▶ [About this exercise]: Only the lines from the one containing "the time of writing (3.9.2)" to the end of the material belong in your answer. Please copy them word for word.

▶ [Data in this exercise]:
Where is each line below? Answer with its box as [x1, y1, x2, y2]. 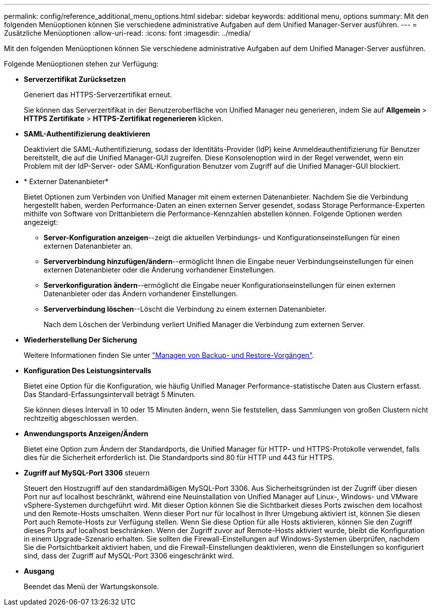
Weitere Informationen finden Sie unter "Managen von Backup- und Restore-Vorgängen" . [24, 351, 314, 359]
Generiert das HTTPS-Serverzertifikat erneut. [24, 90, 172, 99]
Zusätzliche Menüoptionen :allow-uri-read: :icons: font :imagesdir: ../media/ [4, 29, 251, 37]
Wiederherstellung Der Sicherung [24, 336, 137, 344]
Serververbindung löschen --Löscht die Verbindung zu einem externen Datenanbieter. [44, 305, 326, 313]
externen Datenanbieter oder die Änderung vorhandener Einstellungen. [44, 266, 275, 274]
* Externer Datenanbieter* [24, 177, 109, 186]
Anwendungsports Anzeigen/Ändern [24, 429, 149, 438]
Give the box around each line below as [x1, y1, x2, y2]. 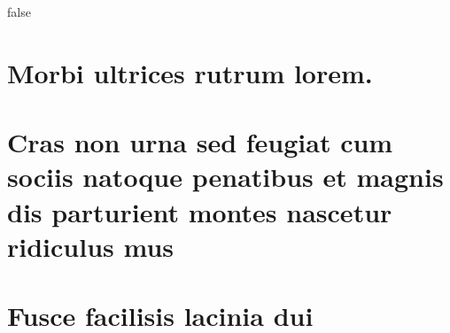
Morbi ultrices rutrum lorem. [7, 54, 373, 90]
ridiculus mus [7, 228, 175, 264]
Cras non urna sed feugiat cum [7, 124, 393, 160]
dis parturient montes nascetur [7, 193, 392, 229]
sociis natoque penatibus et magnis [7, 159, 444, 195]
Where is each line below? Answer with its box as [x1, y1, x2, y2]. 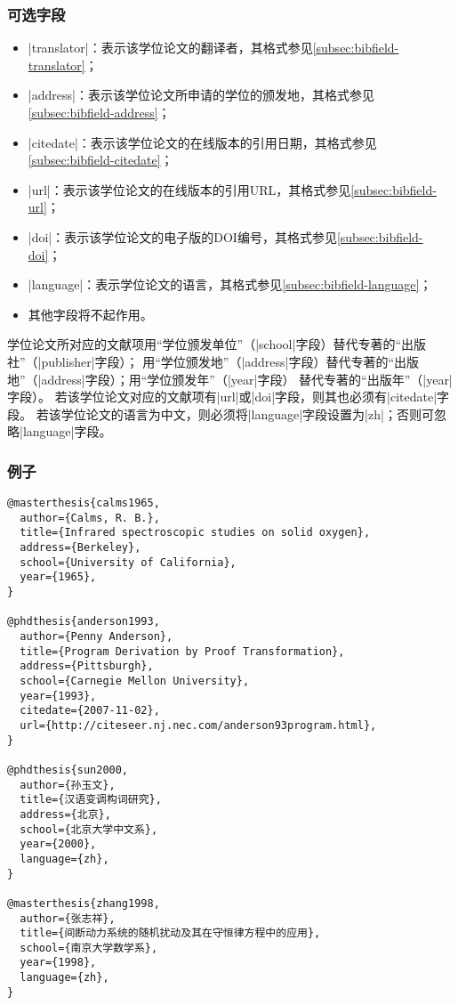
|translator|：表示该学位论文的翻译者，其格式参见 [28, 38, 313, 57]
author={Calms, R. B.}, [20, 511, 160, 524]
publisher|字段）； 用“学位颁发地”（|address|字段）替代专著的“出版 [41, 352, 420, 370]
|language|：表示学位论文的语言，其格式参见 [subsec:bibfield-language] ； [28, 275, 432, 294]
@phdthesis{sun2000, [7, 763, 129, 776]
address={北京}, [20, 807, 111, 821]
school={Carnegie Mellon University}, [20, 675, 250, 687]
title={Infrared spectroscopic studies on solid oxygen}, [20, 526, 371, 539]
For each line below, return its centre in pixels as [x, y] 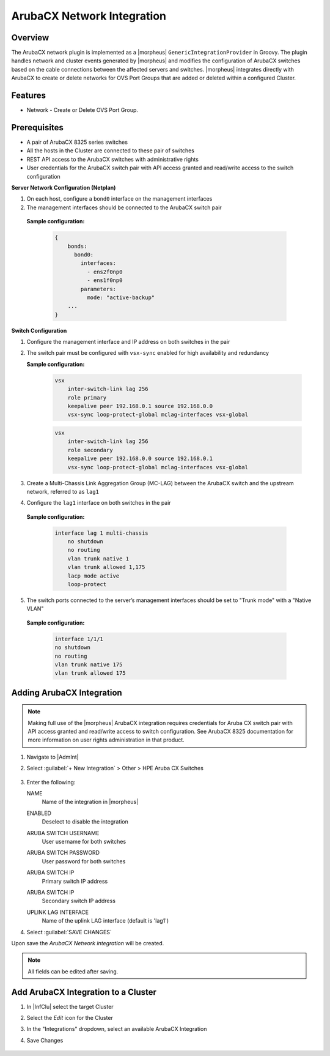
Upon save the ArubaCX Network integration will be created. [88, 943]
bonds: [77, 246]
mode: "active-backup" [121, 297]
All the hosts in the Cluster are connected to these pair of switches [111, 151]
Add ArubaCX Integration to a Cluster [84, 992]
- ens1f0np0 [105, 281]
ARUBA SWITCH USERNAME [63, 833]
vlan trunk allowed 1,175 [106, 567]
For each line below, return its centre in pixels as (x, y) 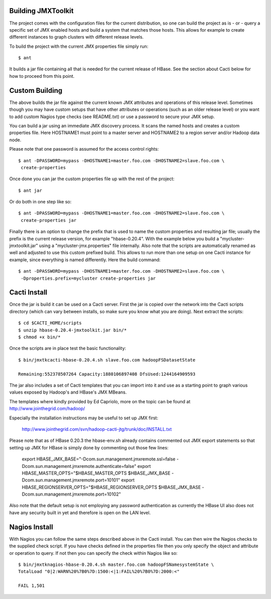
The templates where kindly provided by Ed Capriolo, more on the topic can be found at (100, 401)
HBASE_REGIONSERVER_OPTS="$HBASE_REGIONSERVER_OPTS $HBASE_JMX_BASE (111, 487)
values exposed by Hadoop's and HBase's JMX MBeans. (68, 392)
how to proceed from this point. (42, 76)
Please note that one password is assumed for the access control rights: (84, 149)
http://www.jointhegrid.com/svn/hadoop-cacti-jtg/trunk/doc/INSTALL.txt (97, 429)
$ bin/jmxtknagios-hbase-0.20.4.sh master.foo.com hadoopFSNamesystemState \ (116, 564)
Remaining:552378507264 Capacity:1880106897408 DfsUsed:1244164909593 (107, 374)
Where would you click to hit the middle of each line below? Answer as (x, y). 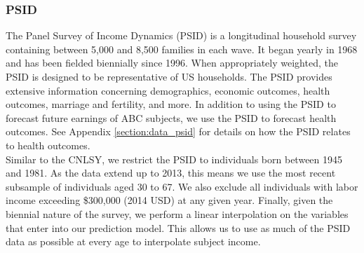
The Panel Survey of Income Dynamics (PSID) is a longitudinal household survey (181, 35)
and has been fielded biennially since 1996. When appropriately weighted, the (172, 63)
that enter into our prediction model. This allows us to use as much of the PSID (178, 227)
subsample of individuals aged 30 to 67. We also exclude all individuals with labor (182, 186)
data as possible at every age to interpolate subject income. (133, 241)
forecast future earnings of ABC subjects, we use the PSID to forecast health (171, 117)
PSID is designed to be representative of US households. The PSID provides (169, 76)
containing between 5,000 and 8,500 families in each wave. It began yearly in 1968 (182, 49)
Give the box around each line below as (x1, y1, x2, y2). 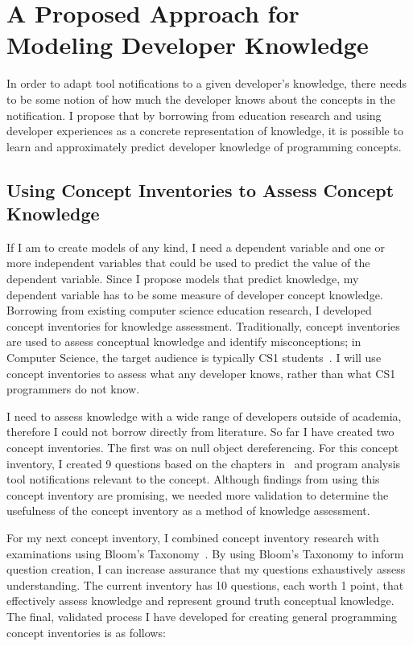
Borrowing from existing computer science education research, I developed (6, 302, 372, 319)
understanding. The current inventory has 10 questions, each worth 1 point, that (6, 576, 404, 593)
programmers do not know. (6, 381, 140, 397)
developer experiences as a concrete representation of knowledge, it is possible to (6, 122, 403, 139)
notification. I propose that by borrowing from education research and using (6, 106, 382, 123)
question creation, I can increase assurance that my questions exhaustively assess (6, 561, 406, 578)
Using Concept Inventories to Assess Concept (6, 177, 394, 202)
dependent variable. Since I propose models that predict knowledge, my (6, 270, 359, 287)
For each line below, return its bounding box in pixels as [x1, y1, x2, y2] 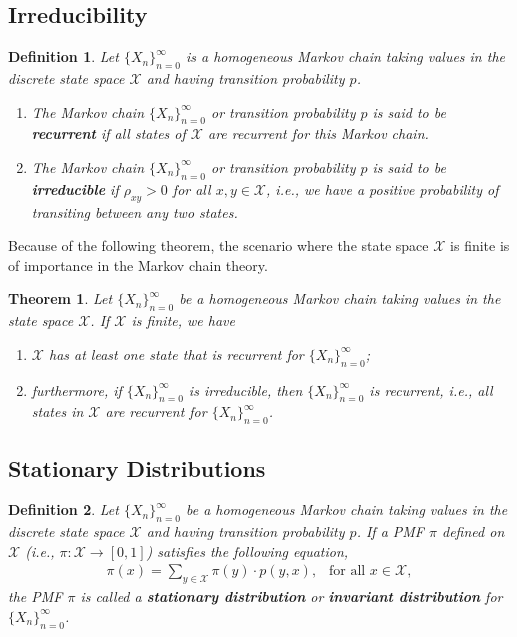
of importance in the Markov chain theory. [8, 254, 268, 275]
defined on [442, 521, 505, 542]
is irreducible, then [188, 379, 303, 400]
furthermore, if [31, 379, 122, 400]
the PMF [8, 586, 63, 607]
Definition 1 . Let [8, 46, 119, 67]
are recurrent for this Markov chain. [207, 123, 429, 144]
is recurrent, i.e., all [369, 379, 493, 400]
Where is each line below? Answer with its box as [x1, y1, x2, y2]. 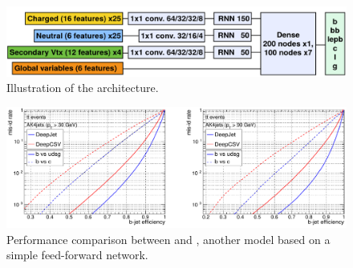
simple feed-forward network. [6, 246, 148, 263]
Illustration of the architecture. [6, 79, 159, 96]
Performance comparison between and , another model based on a [6, 230, 331, 247]
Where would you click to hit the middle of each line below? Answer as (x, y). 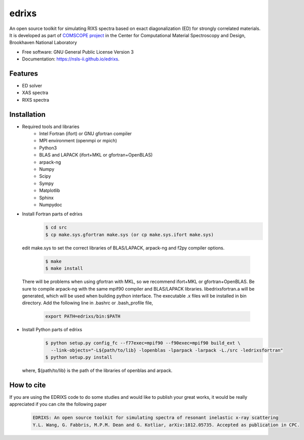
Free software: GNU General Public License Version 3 (78, 52)
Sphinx (47, 198)
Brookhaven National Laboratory (43, 43)
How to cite (28, 385)
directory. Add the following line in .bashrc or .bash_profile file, (88, 303)
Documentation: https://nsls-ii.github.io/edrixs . (71, 59)
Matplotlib (50, 191)
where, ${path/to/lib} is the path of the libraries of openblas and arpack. (97, 370)
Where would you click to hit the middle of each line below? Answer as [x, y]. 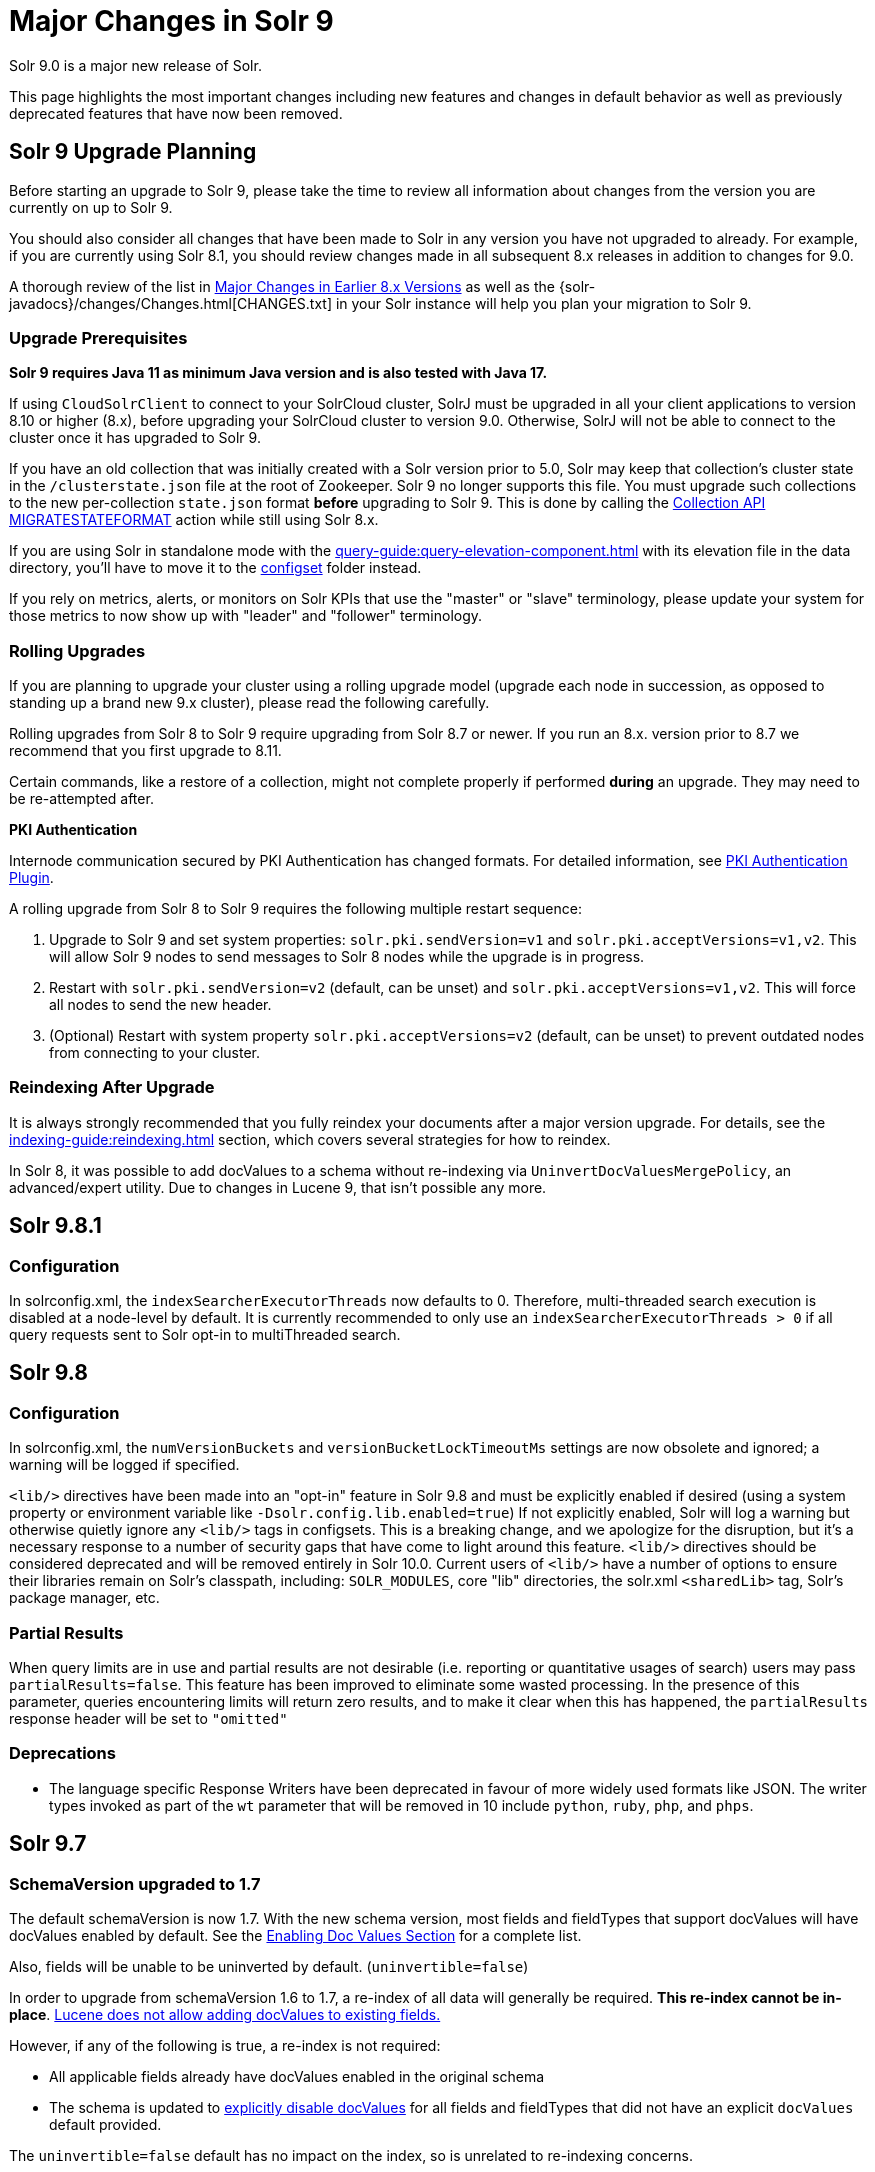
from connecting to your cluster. [155, 1053]
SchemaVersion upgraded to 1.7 [135, 1883]
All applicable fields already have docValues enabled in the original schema [297, 2076]
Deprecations [62, 1753]
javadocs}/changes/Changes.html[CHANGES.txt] [170, 303]
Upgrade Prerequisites [98, 337]
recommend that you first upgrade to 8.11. [145, 751]
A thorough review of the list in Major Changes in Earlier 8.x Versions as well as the [282, 286]
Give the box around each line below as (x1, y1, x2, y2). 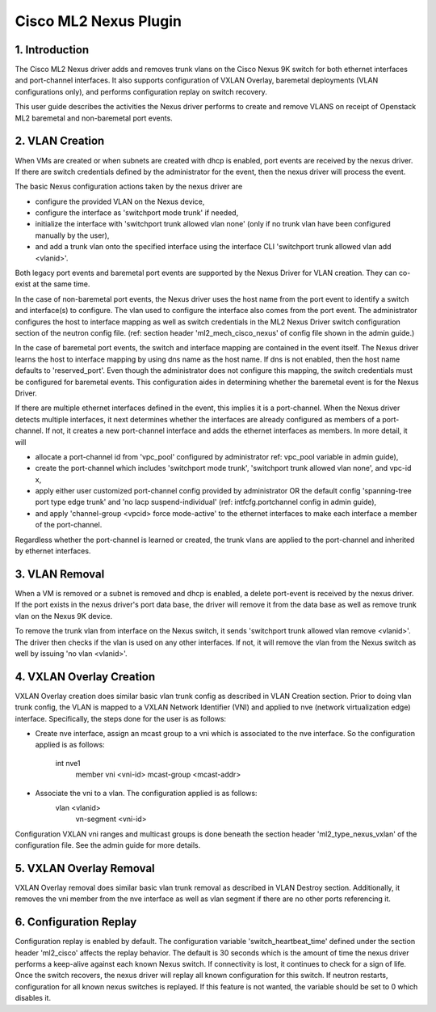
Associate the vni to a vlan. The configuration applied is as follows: (35, 788, 258, 798)
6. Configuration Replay (15, 915, 137, 929)
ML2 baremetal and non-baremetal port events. (15, 113, 173, 123)
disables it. (15, 993, 52, 1003)
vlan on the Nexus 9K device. (15, 611, 113, 620)
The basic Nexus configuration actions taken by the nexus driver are (15, 182, 243, 192)
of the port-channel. (35, 520, 103, 530)
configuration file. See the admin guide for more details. (15, 841, 201, 850)
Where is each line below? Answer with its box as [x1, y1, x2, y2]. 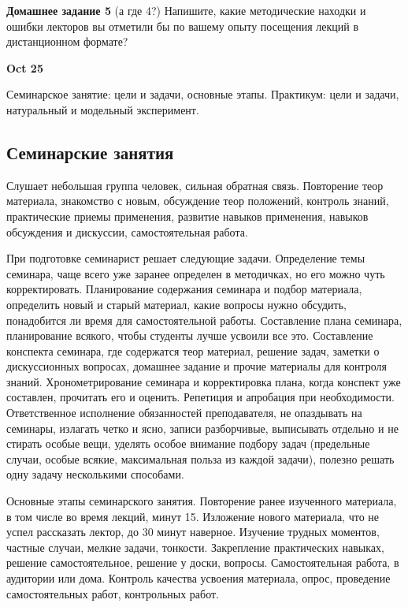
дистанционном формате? [6, 33, 128, 50]
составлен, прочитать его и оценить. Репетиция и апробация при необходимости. [6, 389, 395, 405]
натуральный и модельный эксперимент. [6, 101, 199, 117]
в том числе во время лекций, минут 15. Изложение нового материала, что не [6, 508, 380, 524]
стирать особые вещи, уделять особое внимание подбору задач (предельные [6, 435, 370, 452]
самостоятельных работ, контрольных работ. [6, 585, 219, 601]
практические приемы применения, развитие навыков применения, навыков [6, 207, 369, 224]
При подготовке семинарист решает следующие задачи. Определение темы [6, 250, 365, 266]
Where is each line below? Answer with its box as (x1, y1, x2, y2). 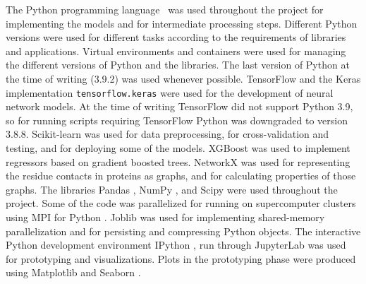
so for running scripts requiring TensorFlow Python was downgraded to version (6, 112, 348, 127)
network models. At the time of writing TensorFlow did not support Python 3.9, (6, 99, 353, 114)
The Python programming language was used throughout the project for (6, 2, 324, 16)
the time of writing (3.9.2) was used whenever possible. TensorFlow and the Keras (6, 71, 361, 85)
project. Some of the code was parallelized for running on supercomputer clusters (6, 196, 356, 211)
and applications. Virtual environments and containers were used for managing (6, 43, 346, 58)
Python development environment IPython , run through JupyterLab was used (6, 237, 346, 252)
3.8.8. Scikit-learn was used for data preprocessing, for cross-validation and (6, 126, 329, 141)

▶ [Finished exercise]:
the time of writing (3.9.2) was used whenever possible. TensorFlow and the Keras (6, 71, 361, 85)
project. Some of the code was parallelized for running on supercomputer clusters (6, 196, 356, 211)
and applications. Virtual environments and containers were used for managing (6, 43, 346, 58)
Python development environment IPython , run through JupyterLab was used (6, 237, 346, 252)
3.8.8. Scikit-learn was used for data preprocessing, for cross-validation and (6, 126, 329, 141)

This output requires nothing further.